How Fund Managers Are Using Big Data

With big data comes big questions.

“Big data” has real potential, but the challenge of using it well shouldn’t be underestimated. That’s the conclusion drawn from Morningstar’s deep dive into the topic. The rest of this Fund Spy explains what big data is, who’s leading the charge in its collection, and what investors should expect from it.

Big Data Basics
“Big data” is a catch-all term that covers a wide range of data sets that are too large for traditional data-processing software to handle. These include everything from data that's not in a numerical format--like text, audio, or images--to newer data sources like the location-tracking information captured by some of the world's favorite mobile phones and applications.

As companies look to learn more about their own businesses and industries, the availability of this type of data has exploded. Meanwhile, technology has evolved to make collecting and analyzing it possible. The size and variety of this information makes it impractical to manually evaluate the data using traditional processing software. Companies using these newer inputs must incorporate more-advanced methods like machine learning, which utilizes artificial intelligence to look for patterns and trends. It would take an analyst hundreds of hours to do what a computer can do in minutes.

The Adoption, Evolution, and Promise of Big Data
The appeal of exploiting new data sources has drawn some fund companies to add elements of big data into their own processes. However, two firms in the ’40 Act space stand out for how far along they are in their adoption. Both BlackRock's Systematic Active Equity team and Goldman Sachs' Quantitative Investment Strategy team have been using alternative data to pick stocks for the better part of the decade. Both teams started out in the hedge fund units at their respective firms, which helps explain why they were early adopters. Quantitative managers seeking high fees from hedge fund investors need to stay near the cutting edge to compete. Those higher fees also give these businesses a bigger budget to spend on staff and technology.

Of course, how they use unstructured data and how prevalent it is in their models has evolved significantly over time. For example, today about one third of the signals used to forecast stock prices in their models are based on nontraditional data; 10 years ago, none of these signals leveraged alternative data sources and only a handful composed the model.

Other heavyweight firms like Vanguard and T. Rowe Price have also begun exploring ways to use some of these new techniques, but it's not currently a significant component of their processes. Traditional fundamental shops have also explored nontraditional data sources to supplement their bottom-up, fundamental research efforts.

These alternative data sources offer information that can't be found in traditional company filings, conversations with management, technical analysis, or popular investment factors. The data is generally updated more frequently than traditional data. The idea is that with more useful and timely information, the models they use to select stocks can make better forecasts about future prices, or fundamental managers can supplement existing research and build out a more robust mosaic of information as they search for attractive investments. While more information can add more value, that is not a given.

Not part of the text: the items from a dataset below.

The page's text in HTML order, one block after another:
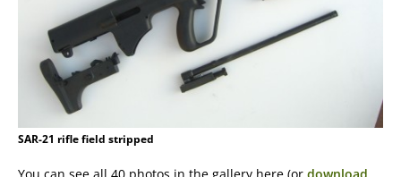
SAR-21 rifle field stripped
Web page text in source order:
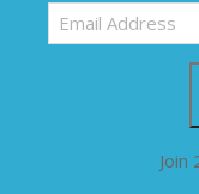
Email
Address
Join
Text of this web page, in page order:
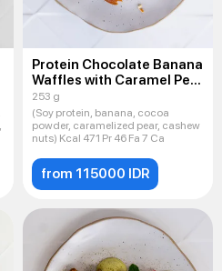
Protein Chocolate Banana
Waffles with Caramel Pear
(GF,LF, VGT)
253 g
(Soy protein, banana, cocoa
powder, caramelized pear, cashew
nuts) Kcal 471 Pr 46 Fa 7 Ca
from 115000 IDR
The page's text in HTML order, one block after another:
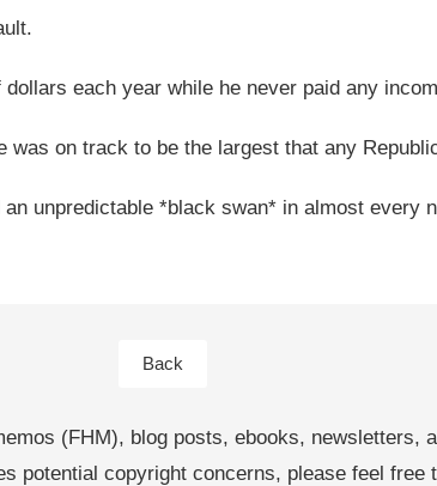
each year while he never paid any
on track to be the largest that any
unpredictable *black swan* in almost every
Back
(FHM), blog posts, ebooks, newsletters,
potential copyright concerns, please feel free
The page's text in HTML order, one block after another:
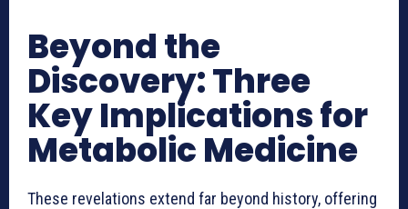
Beyond the
Discovery: Three
Key Implications for
Metabolic Medicine
These revelations extend far beyond history, offering
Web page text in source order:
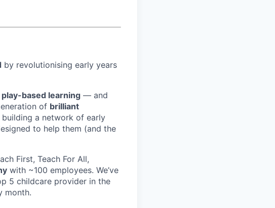
by revolutionising early years
based learning — and
of brilliant
building a network of early
to help them (and the
First, Teach For All,
with ~100 employees. We’ve
5 childcare provider in the
month.

As with any sounds-too-good-to-be-true financial innovation, people are right to be skeptical. Using alternative data is not necessarily going to lead to a sudden reversal in active managers' fortunes and turn them into alpha-generating machines. But it would also be naïve to dismiss big data's potential to incrementally improve a manager's process simply because it's new.

Like any input into an investment process, there are complexities. For one, a large quantity of data is informative, but it also introduces additional noise. While the increased availability of data can be a plus, quantity does not ensure quality, so making sure managers can sift through the data and capture insights, without overcomplicating their decision-making process, is key. Further, since the emergence of big data and nontraditional data sources is a relatively new phenomenon, it remains to be seen if some of these inputs have staying power and can add value over a full market cycle.

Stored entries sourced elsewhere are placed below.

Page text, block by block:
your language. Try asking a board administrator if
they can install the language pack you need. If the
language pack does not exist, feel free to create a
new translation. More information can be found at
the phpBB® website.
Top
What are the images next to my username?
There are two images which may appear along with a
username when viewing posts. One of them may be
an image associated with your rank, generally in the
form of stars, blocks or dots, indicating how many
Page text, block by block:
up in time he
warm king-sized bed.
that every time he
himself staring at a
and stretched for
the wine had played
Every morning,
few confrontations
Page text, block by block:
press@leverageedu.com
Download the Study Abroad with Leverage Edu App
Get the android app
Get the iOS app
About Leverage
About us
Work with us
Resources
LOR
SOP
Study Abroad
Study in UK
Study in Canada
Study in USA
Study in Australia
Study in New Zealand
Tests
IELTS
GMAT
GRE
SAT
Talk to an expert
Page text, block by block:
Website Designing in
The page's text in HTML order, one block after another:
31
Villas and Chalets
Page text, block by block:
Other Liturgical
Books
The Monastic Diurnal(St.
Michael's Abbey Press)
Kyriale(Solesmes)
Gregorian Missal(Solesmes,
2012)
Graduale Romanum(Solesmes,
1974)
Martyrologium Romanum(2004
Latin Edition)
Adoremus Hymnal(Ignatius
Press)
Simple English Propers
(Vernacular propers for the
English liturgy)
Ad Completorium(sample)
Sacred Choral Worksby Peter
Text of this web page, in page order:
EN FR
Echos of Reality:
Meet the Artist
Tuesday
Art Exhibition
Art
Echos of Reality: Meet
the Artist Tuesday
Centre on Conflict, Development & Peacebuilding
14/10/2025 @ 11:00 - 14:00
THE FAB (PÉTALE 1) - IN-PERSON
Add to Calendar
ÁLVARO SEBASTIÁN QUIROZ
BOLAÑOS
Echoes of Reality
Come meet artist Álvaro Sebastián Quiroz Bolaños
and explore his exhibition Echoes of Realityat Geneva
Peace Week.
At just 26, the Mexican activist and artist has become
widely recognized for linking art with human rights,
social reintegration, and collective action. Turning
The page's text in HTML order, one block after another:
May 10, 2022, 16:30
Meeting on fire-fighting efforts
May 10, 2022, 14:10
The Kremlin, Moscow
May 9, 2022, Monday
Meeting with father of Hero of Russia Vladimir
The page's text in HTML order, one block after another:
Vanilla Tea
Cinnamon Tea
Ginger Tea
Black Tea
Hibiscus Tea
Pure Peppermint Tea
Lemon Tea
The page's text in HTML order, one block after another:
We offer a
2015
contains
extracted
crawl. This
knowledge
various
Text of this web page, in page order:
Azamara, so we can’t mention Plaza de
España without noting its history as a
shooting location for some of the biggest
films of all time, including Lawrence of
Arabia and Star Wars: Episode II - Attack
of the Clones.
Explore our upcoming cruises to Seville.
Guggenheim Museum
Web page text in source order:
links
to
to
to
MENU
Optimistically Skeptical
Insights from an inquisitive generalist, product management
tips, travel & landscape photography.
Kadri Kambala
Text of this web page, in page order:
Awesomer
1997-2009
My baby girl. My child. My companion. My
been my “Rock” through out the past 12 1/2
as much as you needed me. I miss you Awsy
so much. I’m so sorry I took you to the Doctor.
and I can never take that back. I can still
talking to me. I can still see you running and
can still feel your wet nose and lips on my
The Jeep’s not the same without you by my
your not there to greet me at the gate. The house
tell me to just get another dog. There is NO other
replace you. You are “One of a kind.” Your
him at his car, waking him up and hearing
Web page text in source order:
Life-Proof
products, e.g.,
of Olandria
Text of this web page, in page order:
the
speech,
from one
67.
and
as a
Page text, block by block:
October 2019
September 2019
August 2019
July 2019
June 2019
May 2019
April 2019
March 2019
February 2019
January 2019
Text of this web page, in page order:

Having access to a large and unique data set isn't like finding a bag full of magic market-beating beans. The ability to access, test, validate, and implement this unstructured data into an investment process is critical to making the data useful. As a result, firms now not only have to attract strong investment talent--quantitative researchers with programming experience and data science backgrounds are also needed to aid in this effort.

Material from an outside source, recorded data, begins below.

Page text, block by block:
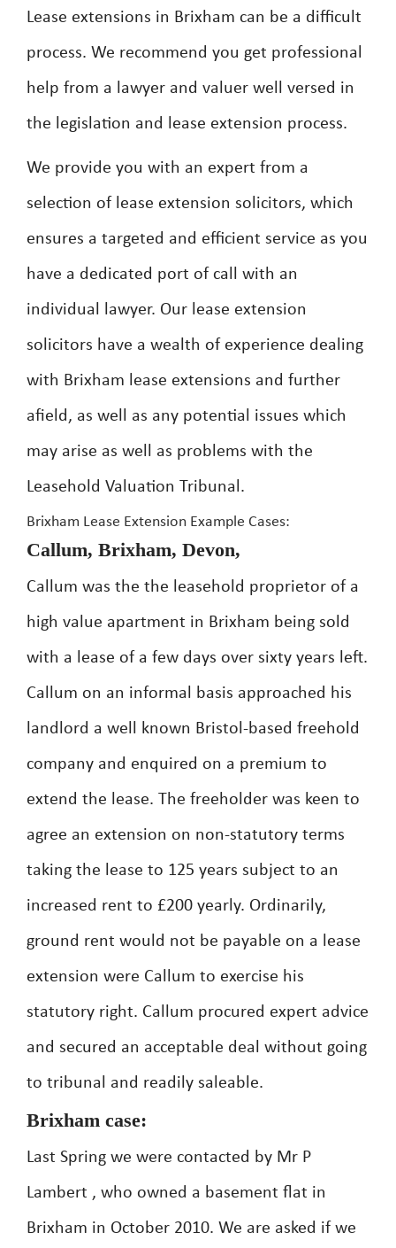
Lease extensions in Brixham can be a difficult
process. We recommend you get professional
help from a lawyer and valuer well versed in
the legislation and lease extension process.
We provide you with an expert from a
selection of lease extension solicitors, which
ensures a targeted and efficient service as you
have a dedicated port of call with an
individual lawyer. Our lease extension
solicitors have a wealth of experience dealing
with Brixham lease extensions and further
afield, as well as any potential issues which
may arise as well as problems with the
Leasehold Valuation Tribunal.
Brixham Lease Extension Example Cases:
Callum, Brixham, Devon,
Callum was the the leasehold proprietor of a
high value apartment in Brixham being sold
with a lease of a few days over sixty years left.
Callum on an informal basis approached his
landlord a well known Bristol-based freehold
company and enquired on a premium to
extend the lease. The freeholder was keen to
agree an extension on non-statutory terms
taking the lease to 125 years subject to an
increased rent to £200 yearly. Ordinarily,
ground rent would not be payable on a lease
extension were Callum to exercise his
statutory right. Callum procured expert advice
and secured an acceptable deal without going
to tribunal and readily saleable.
Brixham case:
Last Spring we were contacted by Mr P
Lambert , who owned a basement flat in
Brixham in October 2010. We are asked if we
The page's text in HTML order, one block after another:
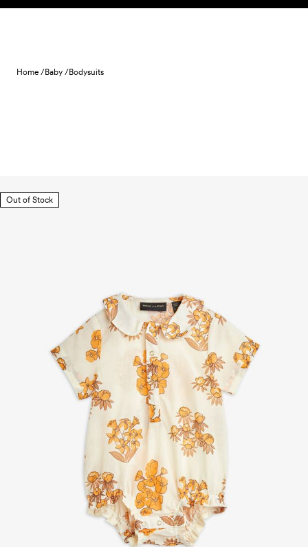
Skip to content
Home /Baby /Bodysuits
Out of Stock
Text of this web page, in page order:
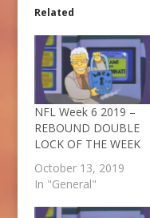
Related
NFL Week 6 2019 –
REBOUND DOUBLE
LOCK OF THE WEEK
October 13, 2019
In "General"
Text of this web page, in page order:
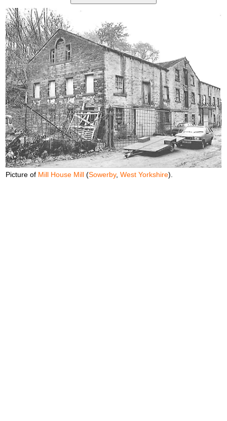
Picture of Mill House Mill (Sowerby,West Yorkshire).
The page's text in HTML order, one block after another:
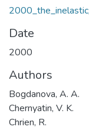
Date
2000
Authors
Bogdanova, A. A.
Chernyatin, V. K.
Chrien, R.
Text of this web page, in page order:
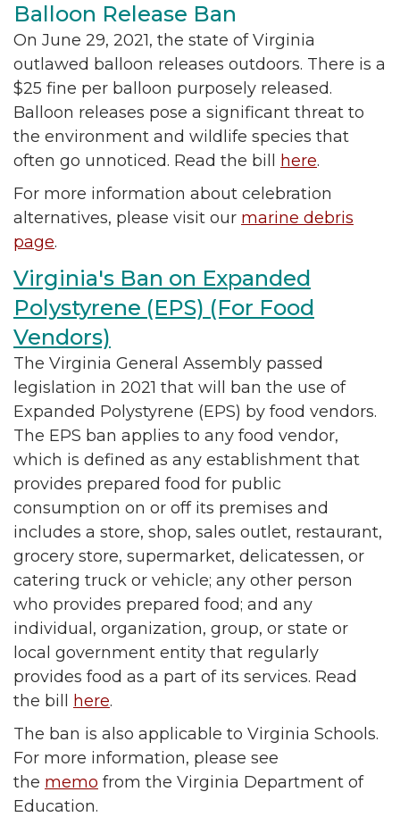
Balloon Release Ban
On June 29, 2021, the state of Virginia
outlawed balloon releases outdoors. There is a
$25 fine per balloon purposely released.
Balloon releases pose a significant threat to
the environment and wildlife species that
often go unnoticed. Read the bill
here.
For more information about celebration
alternatives, please visit our marine debris
page.
Virginia's Ban on Expanded
Polystyrene (EPS) (For Food
Vendors)
The Virginia General Assembly passed
legislation in 2021 that will ban the use of
Expanded Polystyrene (EPS) by food vendors.
The EPS ban applies to any food vendor,
which is defined as any establishment that
provides prepared food for public
consumption on or off its premises and
includes a store, shop, sales outlet, restaurant,
grocery store, supermarket, delicatessen, or
catering truck or vehicle; any other person
who provides prepared food; and any
individual, organization, group, or state or
local government entity that regularly
provides food as a part of its services. Read
the bill
here.
The ban is also applicable to Virginia Schools.
For more information, please see
the memo from the Virginia Department of
Education.
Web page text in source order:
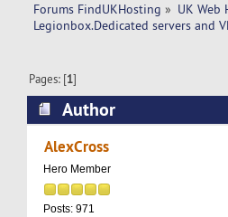
Forums FindUKHosting » UK Web
Legionbox.Dedicated servers and
Pages: [1]
Author
VPS deals with high
AlexCross
Hero Member
Posts: 971
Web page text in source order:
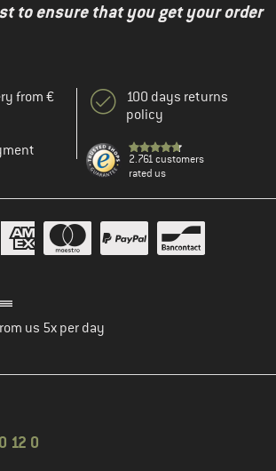
to ensure that you get your order
from €
100 days returns
policy
2.761 customers
rated us
us 5x per day
12 0
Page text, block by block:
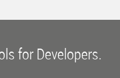
for Developers.

Big data and data science are additional tools that are being increasingly adopted by firms as another means to get an informational edge. However, as with any input, the data is not infallible. Crowding and signal decay are ever-present risks to this style of investing, as are data mining or identifying patterns and relationships in the data that are not sustainable or informative. Further, relationships can change or even disappear over time as more investors pile into the same factors or exposures.

While the use of new data and tools is exciting, it is also untested over a full market cycle, and while we are optimistic on some of the benefits, we also maintain a healthy level of skepticism. Specifically, it is not just the availability of the data but what is done with it. Like managers that use traditional inputs, some will be more successful than others.

But the potential for new alpha sources is real. The rationale is that if information is widely available and easily obtained, it likely will not serve as a sustainable source of alpha. While the firms exploiting alternative data and delivering strategies in '40 Act vehicles do not rely on proprietary data sources, they do have unique ways of combining, parsing, and analyzing the data, which leads to differentiation in performance patterns and exposures. The early adoption of some of these techniques discussed here is only the beginning of a widespread use of nontraditional data and data science in the mutual fund space. Further, the systematic processes are scalable and thus large investment firms such as those discussed here can offer actively managed, systematic strategies at relatively low costs to traditional actively managed peers'.